What to work on: Everything from the first line of the entries below through the line holding "of such law. [20, 316, 96, 335]" must be printed exactly as written.
=== Section Start ===
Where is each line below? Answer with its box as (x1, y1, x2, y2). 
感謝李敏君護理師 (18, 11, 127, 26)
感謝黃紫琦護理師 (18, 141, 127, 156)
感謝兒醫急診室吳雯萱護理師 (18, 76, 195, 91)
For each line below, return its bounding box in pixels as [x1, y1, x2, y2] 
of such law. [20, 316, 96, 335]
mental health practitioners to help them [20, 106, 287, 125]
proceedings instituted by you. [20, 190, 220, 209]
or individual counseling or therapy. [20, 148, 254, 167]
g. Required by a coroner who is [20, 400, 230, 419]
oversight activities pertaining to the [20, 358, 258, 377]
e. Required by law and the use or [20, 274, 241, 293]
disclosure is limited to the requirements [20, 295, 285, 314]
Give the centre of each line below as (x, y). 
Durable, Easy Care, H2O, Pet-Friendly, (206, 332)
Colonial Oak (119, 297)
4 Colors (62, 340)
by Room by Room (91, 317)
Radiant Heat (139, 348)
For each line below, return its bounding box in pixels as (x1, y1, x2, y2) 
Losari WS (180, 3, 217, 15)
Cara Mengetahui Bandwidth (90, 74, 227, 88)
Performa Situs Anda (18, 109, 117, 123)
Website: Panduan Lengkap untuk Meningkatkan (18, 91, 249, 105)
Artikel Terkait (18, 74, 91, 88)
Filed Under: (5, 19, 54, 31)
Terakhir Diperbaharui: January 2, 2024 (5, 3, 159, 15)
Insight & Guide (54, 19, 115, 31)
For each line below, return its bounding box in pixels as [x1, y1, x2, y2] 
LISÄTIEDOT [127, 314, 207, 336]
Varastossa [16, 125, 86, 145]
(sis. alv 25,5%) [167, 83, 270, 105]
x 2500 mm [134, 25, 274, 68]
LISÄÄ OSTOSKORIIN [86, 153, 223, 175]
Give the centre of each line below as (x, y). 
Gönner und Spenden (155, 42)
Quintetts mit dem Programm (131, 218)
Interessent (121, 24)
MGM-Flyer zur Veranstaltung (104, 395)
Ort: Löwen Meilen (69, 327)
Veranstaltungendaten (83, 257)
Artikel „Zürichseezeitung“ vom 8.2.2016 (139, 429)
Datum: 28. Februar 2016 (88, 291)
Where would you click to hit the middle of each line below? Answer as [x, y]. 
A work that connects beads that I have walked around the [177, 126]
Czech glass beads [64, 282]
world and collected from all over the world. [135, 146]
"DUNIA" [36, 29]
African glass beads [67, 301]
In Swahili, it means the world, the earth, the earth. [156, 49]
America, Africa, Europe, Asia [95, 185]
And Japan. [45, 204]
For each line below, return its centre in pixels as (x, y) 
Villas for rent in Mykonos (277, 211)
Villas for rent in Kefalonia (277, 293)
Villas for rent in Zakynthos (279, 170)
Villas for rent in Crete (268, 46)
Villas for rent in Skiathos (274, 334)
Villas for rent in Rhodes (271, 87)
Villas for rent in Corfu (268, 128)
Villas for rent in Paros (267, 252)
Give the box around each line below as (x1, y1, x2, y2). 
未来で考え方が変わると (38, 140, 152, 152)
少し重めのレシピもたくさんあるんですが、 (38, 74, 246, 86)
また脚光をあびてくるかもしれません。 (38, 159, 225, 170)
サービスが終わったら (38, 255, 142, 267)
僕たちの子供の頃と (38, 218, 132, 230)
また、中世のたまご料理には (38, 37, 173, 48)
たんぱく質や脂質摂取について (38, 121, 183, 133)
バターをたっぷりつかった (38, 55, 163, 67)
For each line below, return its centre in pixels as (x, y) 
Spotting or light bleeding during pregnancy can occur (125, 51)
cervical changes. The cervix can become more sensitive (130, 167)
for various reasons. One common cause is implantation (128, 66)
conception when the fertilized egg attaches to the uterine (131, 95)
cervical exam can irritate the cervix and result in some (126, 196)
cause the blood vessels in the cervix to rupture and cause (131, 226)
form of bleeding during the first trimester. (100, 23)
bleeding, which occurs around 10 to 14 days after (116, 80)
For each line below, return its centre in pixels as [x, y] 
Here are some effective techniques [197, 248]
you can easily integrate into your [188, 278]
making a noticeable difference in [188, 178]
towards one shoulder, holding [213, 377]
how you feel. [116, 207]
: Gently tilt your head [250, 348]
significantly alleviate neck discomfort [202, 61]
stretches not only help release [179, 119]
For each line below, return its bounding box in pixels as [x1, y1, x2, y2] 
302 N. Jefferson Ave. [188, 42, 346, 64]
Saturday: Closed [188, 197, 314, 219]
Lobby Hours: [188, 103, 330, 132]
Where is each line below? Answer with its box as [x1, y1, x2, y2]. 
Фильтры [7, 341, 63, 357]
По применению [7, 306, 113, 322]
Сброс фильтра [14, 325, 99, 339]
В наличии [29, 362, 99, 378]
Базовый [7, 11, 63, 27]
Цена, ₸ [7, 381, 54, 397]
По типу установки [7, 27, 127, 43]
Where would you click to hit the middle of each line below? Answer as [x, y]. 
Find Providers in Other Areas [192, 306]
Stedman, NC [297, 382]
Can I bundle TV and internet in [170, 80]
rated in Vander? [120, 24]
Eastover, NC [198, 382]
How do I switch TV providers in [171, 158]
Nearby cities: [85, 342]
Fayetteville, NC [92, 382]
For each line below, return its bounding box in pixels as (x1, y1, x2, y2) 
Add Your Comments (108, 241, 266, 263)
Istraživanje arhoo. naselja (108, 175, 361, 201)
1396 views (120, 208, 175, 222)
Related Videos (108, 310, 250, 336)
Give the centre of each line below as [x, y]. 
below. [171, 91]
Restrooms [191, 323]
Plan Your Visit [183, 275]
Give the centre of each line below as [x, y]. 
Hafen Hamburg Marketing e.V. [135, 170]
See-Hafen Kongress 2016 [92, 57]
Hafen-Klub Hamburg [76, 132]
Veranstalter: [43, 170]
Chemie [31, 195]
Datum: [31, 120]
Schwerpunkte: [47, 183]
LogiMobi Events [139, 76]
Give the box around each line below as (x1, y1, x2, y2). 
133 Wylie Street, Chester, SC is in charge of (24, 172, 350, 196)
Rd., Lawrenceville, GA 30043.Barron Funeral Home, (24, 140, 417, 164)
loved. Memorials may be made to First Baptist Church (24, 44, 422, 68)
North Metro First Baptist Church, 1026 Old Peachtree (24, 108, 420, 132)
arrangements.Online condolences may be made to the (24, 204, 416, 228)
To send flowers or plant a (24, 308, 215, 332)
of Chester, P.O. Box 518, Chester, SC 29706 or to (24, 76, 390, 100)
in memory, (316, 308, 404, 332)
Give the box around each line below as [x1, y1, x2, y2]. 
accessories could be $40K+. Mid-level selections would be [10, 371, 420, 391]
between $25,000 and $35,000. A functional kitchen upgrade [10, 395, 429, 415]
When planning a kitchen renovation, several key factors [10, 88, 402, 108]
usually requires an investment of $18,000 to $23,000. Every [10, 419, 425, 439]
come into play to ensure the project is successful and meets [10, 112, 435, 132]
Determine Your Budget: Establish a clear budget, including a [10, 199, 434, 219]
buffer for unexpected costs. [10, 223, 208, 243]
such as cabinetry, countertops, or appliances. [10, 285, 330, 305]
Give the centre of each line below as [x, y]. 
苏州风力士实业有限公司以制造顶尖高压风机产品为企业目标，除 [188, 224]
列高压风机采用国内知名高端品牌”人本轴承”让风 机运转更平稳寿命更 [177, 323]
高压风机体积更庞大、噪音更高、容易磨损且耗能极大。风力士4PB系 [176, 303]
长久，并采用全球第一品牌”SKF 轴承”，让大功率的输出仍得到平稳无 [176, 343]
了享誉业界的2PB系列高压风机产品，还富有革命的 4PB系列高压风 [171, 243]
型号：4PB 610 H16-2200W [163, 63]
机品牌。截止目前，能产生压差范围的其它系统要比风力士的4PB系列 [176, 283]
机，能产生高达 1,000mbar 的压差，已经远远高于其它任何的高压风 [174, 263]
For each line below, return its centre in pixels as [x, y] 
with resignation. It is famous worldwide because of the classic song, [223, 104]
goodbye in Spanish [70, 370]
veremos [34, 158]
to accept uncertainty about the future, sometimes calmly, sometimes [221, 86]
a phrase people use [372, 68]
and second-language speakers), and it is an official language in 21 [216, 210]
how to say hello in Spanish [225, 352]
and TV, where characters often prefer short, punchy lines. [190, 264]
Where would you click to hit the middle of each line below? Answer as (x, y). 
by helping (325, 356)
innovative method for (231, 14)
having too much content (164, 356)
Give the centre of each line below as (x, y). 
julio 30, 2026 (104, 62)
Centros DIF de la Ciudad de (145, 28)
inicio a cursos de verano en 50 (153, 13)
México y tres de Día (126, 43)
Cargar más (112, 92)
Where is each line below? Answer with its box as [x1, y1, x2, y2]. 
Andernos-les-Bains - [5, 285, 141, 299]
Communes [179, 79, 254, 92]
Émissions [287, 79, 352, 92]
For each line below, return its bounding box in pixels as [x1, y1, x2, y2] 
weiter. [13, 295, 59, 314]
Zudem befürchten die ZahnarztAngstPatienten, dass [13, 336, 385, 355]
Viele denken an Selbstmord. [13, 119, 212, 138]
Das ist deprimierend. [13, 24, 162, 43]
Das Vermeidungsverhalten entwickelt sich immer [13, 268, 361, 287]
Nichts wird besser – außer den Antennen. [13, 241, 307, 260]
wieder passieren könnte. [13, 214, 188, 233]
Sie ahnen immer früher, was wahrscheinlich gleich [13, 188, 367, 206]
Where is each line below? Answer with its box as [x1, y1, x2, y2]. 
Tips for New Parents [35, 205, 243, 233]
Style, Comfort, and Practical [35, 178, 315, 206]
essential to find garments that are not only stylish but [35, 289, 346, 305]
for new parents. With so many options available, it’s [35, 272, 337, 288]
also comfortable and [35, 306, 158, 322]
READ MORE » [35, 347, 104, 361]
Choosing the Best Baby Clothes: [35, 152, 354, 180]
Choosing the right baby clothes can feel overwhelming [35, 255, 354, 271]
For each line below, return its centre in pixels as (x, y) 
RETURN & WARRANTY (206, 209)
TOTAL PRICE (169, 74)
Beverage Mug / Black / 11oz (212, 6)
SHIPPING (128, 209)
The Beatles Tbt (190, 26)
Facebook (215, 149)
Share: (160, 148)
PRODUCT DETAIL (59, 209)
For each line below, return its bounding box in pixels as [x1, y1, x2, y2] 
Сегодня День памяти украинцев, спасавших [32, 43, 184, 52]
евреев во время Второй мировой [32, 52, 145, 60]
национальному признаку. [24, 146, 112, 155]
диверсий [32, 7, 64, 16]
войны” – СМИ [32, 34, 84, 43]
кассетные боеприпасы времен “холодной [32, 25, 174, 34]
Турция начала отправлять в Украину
=== Section End ===
Output for this task:
Where is each line below? Answer with its box as (x1, y1, x2, y2). 
感謝李敏君護理師 (18, 11, 127, 26)
感謝黃紫琦護理師 (18, 141, 127, 156)
感謝兒醫急診室吳雯萱護理師 (18, 76, 195, 91)
For each line below, return its bounding box in pixels as [x1, y1, x2, y2] 
of such law. [20, 316, 96, 335]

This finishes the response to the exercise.